For use with compatible, transvenous, left ventricular, pace/sense leads

The ACUITY Steerable Stylet is intended for delivery of the ACUITY Steerable Lead in the coronary veins. The stylets come in either soft or standard stiffness, and in three lengths (to match the ACUITY Steerable Lead lengths).

The stylet consists of a stainless steel wire with a polypropylene knob/cap assembly at the proximal end. The distal end of the wire has a taper and terminates in a bullet shaped tip. Both soft and standard stylets have the same base wire diameter. The difference in stiffness is due to a slight difference in the diameter within the taper at the distal end of the wire.

This document describes the ACUITY™ Steerable Stylet Accessory, a Class II medical device, and its substantial equivalence to predicate devices. The information provided is for regulatory clearance and focuses on device characteristics and testing to meet acceptance criteria, rather than a detailed study comparing its performance against specific clinical metrics.

Here's an analysis based on the provided text:

1. Table of Acceptance Criteria and Reported Device Performance:

The document broadly states that "Testing demonstrated that the ACUITY Steerable Stylet met the acceptance criteria." However, it does not provide a specific table of acceptance criteria with corresponding performance metrics. The information focuses on demonstrating substantial equivalence to existing predicate devices rather than proving specific clinical safety and effectiveness through quantified performance targets.

2. Sample Size Used for the Test Set and Data Provenance:

The document does not specify the sample size for any test set or the data provenance (e.g., country of origin, retrospective/prospective). The "Testing Data" section broadly states that "Testing demonstrated that the ACUITY Steerable Stylet met the acceptance criteria" without detailing the nature or scope of this testing.

3. Number of Experts Used to Establish the Ground Truth for the Test Set and Their Qualifications:

This information is not provided. The document is concerned with the physical and functional characteristics of a medical device (a stylet) for regulatory clearance, not with image interpretation or diagnostic performance that would typically involve establishing ground truth by medical experts.

4. Adjudication Method for the Test Set:

This information is not applicable and not provided.
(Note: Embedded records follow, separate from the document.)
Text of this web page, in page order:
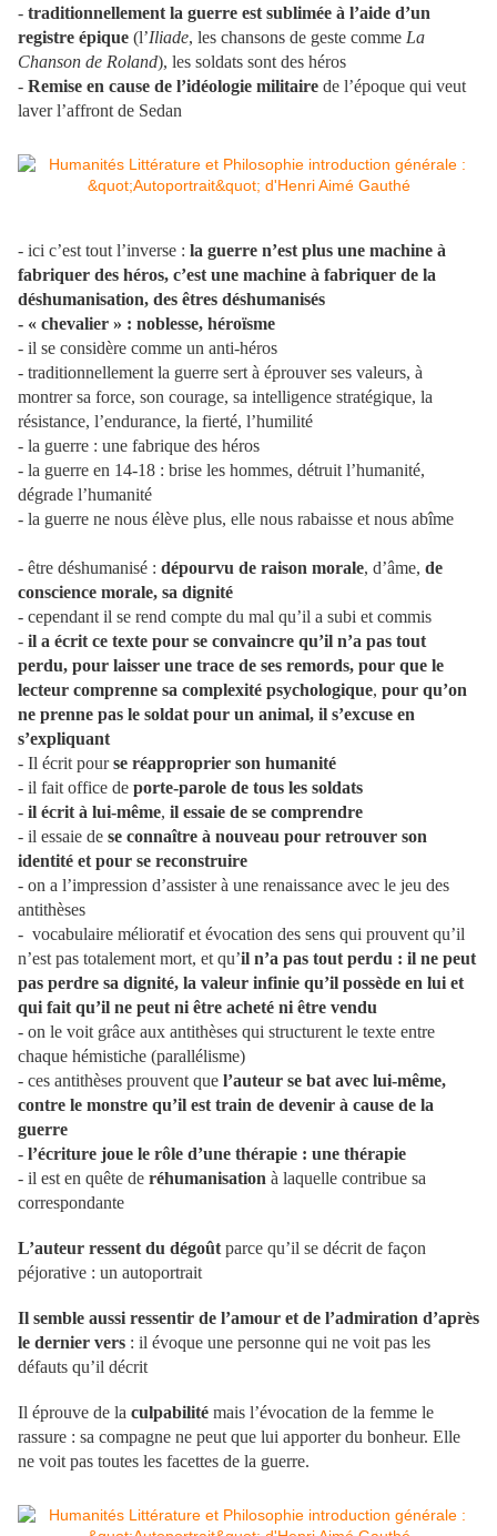
- traditionnellement la guerre est sublimée à l’aide d’un
registre épique (l’Iliade, les chansons de geste comme La
Chanson de Roland), les soldats sont des héros
- Remise en cause de l’idéologie militaire de l’époque qui veut
laver l’affront de Sedan
- ici c’est tout l’inverse : la guerre n’est plus une machine à
fabriquer des héros, c’est une machine à fabriquer de la
déshumanisation, des êtres déshumanisés
- « chevalier » : noblesse, héroïsme
- il se considère comme un anti-héros
- traditionnellement la guerre sert à éprouver ses valeurs, à
montrer sa force, son courage, sa intelligence stratégique, la
résistance, l’endurance, la fierté, l’humilité
- la guerre : une fabrique des héros
- la guerre en 14-18 : brise les hommes, détruit l’humanité,
dégrade l’humanité
- la guerre ne nous élève plus, elle nous rabaisse et nous abîme
- être déshumanisé : dépourvu de raison morale, d’âme, de
conscience morale, sa dignité
- cependant il se rend compte du mal qu’il a subi et commis
- il a écrit ce texte pour se convaincre qu’il n’a pas tout
perdu, pour laisser une trace de ses remords, pour que le
lecteur comprenne sa complexité psychologique, pour qu’on
ne prenne pas le soldat pour un animal, il s’excuse en
s’expliquant
- Il écrit pourse réapproprier son humanité
- il fait office de porte-parole de tous les soldats
- il écrit à lui-même, il essaie de se comprendre
- il essaie de se connaître à nouveau pour retrouver son
identité et pour se reconstruire
- on a l’impression d’assister à une renaissance avec le jeu des
antithèses
- vocabulaire mélioratif et évocation des sens qui prouvent qu’il
n’est pas totalement mort, et qu’il n’a pas tout perdu : il ne peut
pas perdre sa dignité, la valeur infinie qu’il possède en lui et
qui fait qu’il ne peut ni être acheté ni être vendu
- on le voit grâce aux antithèses qui structurent le texte entre
chaque hémistiche (parallélisme)
- ces antithèses prouvent que l’auteur se bat avec lui-même,
contre le monstre qu’il est train de devenir à cause de la
guerre
- l’écriture joue le rôle d’une thérapie : une thérapie
- il est en quête de réhumanisation à laquelle contribue sa
correspondante
L’auteur ressent du dégoût parce qu’il se décrit de façon
péjorative : un autoportrait
Il semble aussi ressentir de l’amour et de l’admiration d’après
le dernier vers : il évoque une personne qui ne voit pas les
défauts qu’il décrit
Il éprouve de la culpabilité mais l’évocation de la femme le
rassure : sa compagne ne peut que lui apporter du bonheur. Elle
ne voit pas toutes les facettes de la guerre.

As mentioned above, the evaluation does not involve diagnostic interpretation or human reader performance that would necessitate an adjudication method.

5. If a Multi-Reader Multi-Case (MRMC) Comparative Effectiveness Study Was Done, and the Effect Size of How Much Human Readers Improve with AI vs. Without AI Assistance:

This information is not applicable and not provided. The device is a mechanical accessory (a stylet), not an AI-powered diagnostic tool. Therefore, an MRMC study or an assessment of AI assistance for human readers is irrelevant.
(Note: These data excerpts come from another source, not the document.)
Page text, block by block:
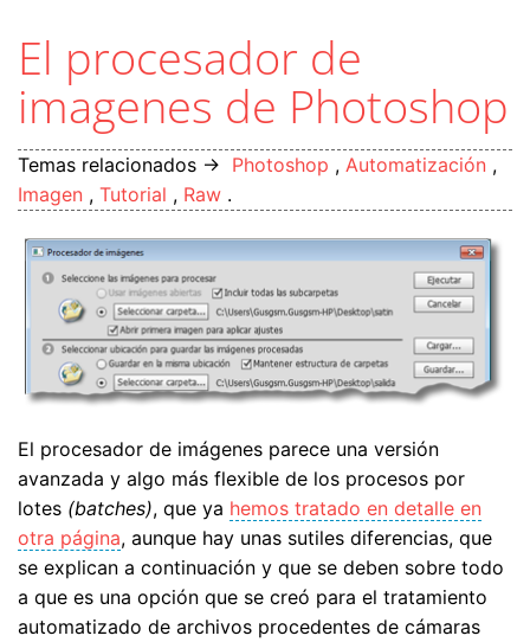
El procesador de
imagenes de Photoshop
Temas relacionados → Photoshop , Automatización ,
Imagen , Tutorial , Raw .
El procesador de imágenes parece una versión
avanzada y algo más flexible de los procesos por
lotes (batches), que ya hemos tratado en detalle en
otra página, aunque hay unas sutiles diferencias, que
se explican a continuación y que se deben sobre todo
a que es una opción que se creó para el tratamiento
automatizado de archivos procedentes de cámaras

6. If a Standalone (Algorithm Only Without Human-in-the-Loop Performance) Was Done:

This information is not applicable and not provided. The device is a physical stylet, not an algorithm, so standalone algorithm performance is not relevant.
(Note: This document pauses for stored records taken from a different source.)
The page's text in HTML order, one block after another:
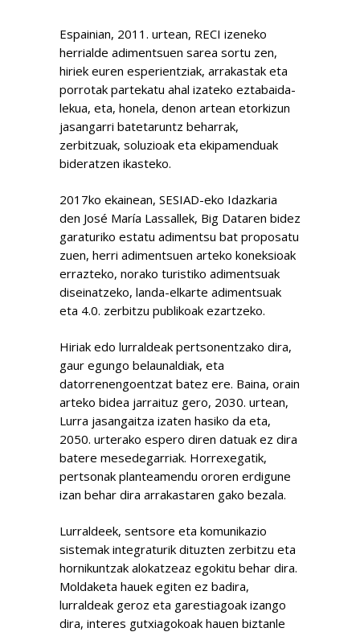
Espainian, 2011. urtean, RECI izeneko
herrialde adimentsuen sarea sortu zen,
hiriek euren esperientziak, arrakastak eta
porrotak partekatu ahal izateko eztabaida-
lekua, eta, honela, denon artean etorkizun
jasangarri batetaruntz beharrak,
zerbitzuak, soluzioak eta ekipamenduak
bideratzen ikasteko.
2017ko ekainean, SESIAD-eko Idazkaria
den José María Lassallek, Big Dataren bidez
garaturiko estatu adimentsu bat proposatu
zuen, herri adimentsuen arteko koneksioak
errazteko, norako turistiko adimentsuak
diseinatzeko, landa-elkarte adimentsuak
eta 4.0. zerbitzu publikoak ezartzeko.
Hiriak edo lurraldeak pertsonentzako dira,
gaur egungo belaunaldiak, eta
datorrenengoentzat batez ere. Baina, orain
arteko bidea jarraituz gero, 2030. urtean,
Lurra jasangaitza izaten hasiko da eta,
2050. urterako espero diren datuak ez dira
batere mesedegarriak. Horrexegatik,
pertsonak planteamendu ororen erdigune
izan behar dira arrakastaren gako bezala.
Lurraldeek, sentsore eta komunikazio
sistemak integraturik dituzten zerbitzu eta
hornikuntzak alokatzeaz egokitu behar dira.
Moldaketa hauek egiten ez badira,
lurraldeak geroz eta garestiagoak izango
dira, interes gutxiagokoak hauen biztanle

7. The Type of Ground Truth Used:

This information is not provided. Given the nature of the device (a stylet), "ground truth" as typically understood in a diagnostic study (e.g., pathology, clinical outcomes) is not the primary focus. The focus is on physical and functional characteristics, and comparison to predicate devices, implying engineering and material testing rather than clinical outcome studies for establishing "ground truth."

8. The Sample Size for the Training Set:

This information is not applicable and not provided. The device is not an AI algorithm that requires a training set.

9. How the Ground Truth for the Training Set Was Established:

This information is not applicable and not provided. The device is not an AI algorithm that requires a training set or ground truth for its development.

Summary of the Study and Acceptance Criteria (Based on the Provided Text):

The "study" described is a premarket notification (510(k)) submission to the FDA, not a clinical trial or performance study as might be conducted for an AI diagnostic device. The core assertion made is of "substantial equivalence" to legally marketed predicate devices.

• Acceptance Criteria (Implied): The implied acceptance criteria are that the ACUITY™ Steerable Stylet Accessory possesses "technological characteristics such as Intended Use, material, nominal diameter, assembly, dispensing hoop design, package pouch, sterilization method, sterilization indicator, and shelf life" that are substantially equivalent to the predicate devices and that it meets unspecified internal "acceptance criteria" from internal testing. The ultimate acceptance criterion for the FDA is that the device is "substantially equivalent" to predicate devices, meaning it is as safe and effective.
• Reported Device Performance: The document states, "Testing demonstrated that the ACUITY Steerable Stylet met the acceptance criteria." It also lists the technological characteristics that were found to be substantially equivalent to the predicate devices. No specific quantitative performance metrics are provided.
• Study Type: This is a pre-market regulatory submission demonstrating substantial equivalence, not a clinical effectiveness study. It mentions internal "testing" but does not detail the methodology, sample sizes, or specific results of this testing. The focus is on comparing the new device's characteristics to those of established, legally marketed devices.